Член бюро читал, знакомился и думал: «Три характеристики. Все доказано».
Но один из членов бюро, старый рабочий маленького ремонтного заводика, Морковин, повел себя иначе.
— Врага поддерживать будешь? — спросил Каблучков.
— Какого? — спросил и Морковин, по-нижегородски окая.
— Ну во-от тебе! Какого… Егорова!
— Егорова? Давно он перекинулся к врагам? — так же спокойно, поглаживая усы, продолжал спрашивать член бюро.
— На! Читай. — И Каблучков сунул Морковину «дело».
— Не шибко я читаю, долго буду читать.
— Сядь вон в уголке и читай, — посоветовал Каблучков, приняв слова собеседника за чистую монету.
Морковин и правда уселся в углу и стал листать «дело», предварительно свернув «козью ножку».
Прошло полчаса. Морковин листал. Каблучков сидел в ожидании. Прошел час — позиция Морковина осталась прежней: сидел, молчал, шевелил листы «дела».. Наконец Каблучков не выдержал, подошел и спросил:
— Ну как?
— Все правильно, — ответил Морковин, не поднимая головы, и продолжал смотреть в листы. Он даже рассматривал и оборотные, чистые, стороны: казалось, он не читал, а нюхал бумагу.

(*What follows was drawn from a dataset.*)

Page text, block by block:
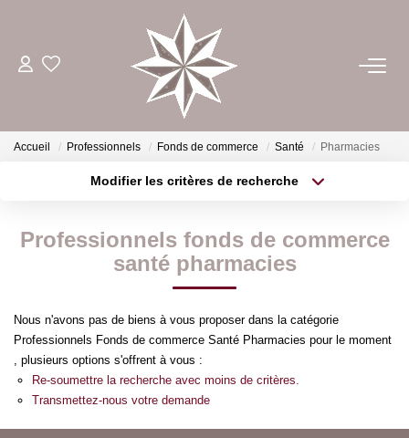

— Значит, как же? — настаивал Каблучков, уже раздражаясь.
— Все правильно, секретарь. Сочинено здорово, — Морковин наконец закрыл «дело» и подал Каблучкову.
— Значит, ты — за исключение? Голосуешь?
— Недельку бы подумать, — с деланной неуверенностью сказал Морковин. — Егорова-отца я знал, хороший человек. Филиппа тоже знаю. А вот видишь — враг. Как это так?
Каблучков забегал по кабинету.
— Так, так! — воскликнул он. — Значит, сомневаешься? На дорожку Галкина вышел. Потакать противникам партии собираешься? Ну что ж, подумай. И я подумаю.
— А правда, Каблучков, подумай-ка.
— Подумаю. И ты подумай.
— Подумаю. Подумаю. — Морковин встал, надел фуражку, повторил: — Подумаю, — и вышел из кабинета.
Каблучков открыл форточку, чтобы проветрить кабинет от махорки Морковина, увидел в окно его сутулую спину, медленно удаляющуюся в переулок, и сказал:
— Ох, уж это мне старичье!
А Морковин пришел домой, сел на пороге крыльца и задумался, опустил голову. Когда же жена, старушка, спросила: «Чего осовел?» — он ответил, невесело усмехаясь:
— Думаю. Каблучков дал команду — думать.
Так большая часть членов бюро была подготовлена «путем опроса». Двое были в отъезде. Галкина для личной беседы Каблучков не вызывал, знал, что с этим разговор будет там, на бюро.
Филипп Иванович и Николай Петрович получили вызов на бюро за два часа до начала. Они, не раздумывая долго, сели в «Москвич». Николай Петрович, сидя за баранкой, сказал, заканчивая какую-то мысль:
— Ну, кажется, теперь нас с тобой не за что ругать.
— А зачем же меня вызывают? Подобру так не бывает.
— Вот и я думаю: и ругать вроде не за что, а что-то Каблучков выкаблучивает.
Так они и не знали о повестке дня до начала бюро.
— Вопрос будет о Егорове, — объявил Каблучков. — Сообщаю материалы. На Егорова поступил материал от соответствующих организаций.
Он зачитал заявление Карлюка и Подсушки, не упомянув их фамилий, затем зачитал их же подтверждения, уже назвав фамилии и должности. И стал задавать вопросы Егорову:
— Ты лично против травопольной системы земледелия или нет?
— Нет, не против. Но против шаблона в земледелии.
— Ну, против трав?
— Нет. Я за травы, но только там, где они растут.
— С оговорками, значит?
— Пожалуй.
— Ясно, товарищи! Егоров выложил нутро, но с оговорками. — И задал вопрос уже по следующему пункту: — Ты в Германии был?
— Был. В армии.
— И как ты думаешь, — с улыбочкой уточнял Каблучков, — немецкий образ жизни лучше нашего или хуже?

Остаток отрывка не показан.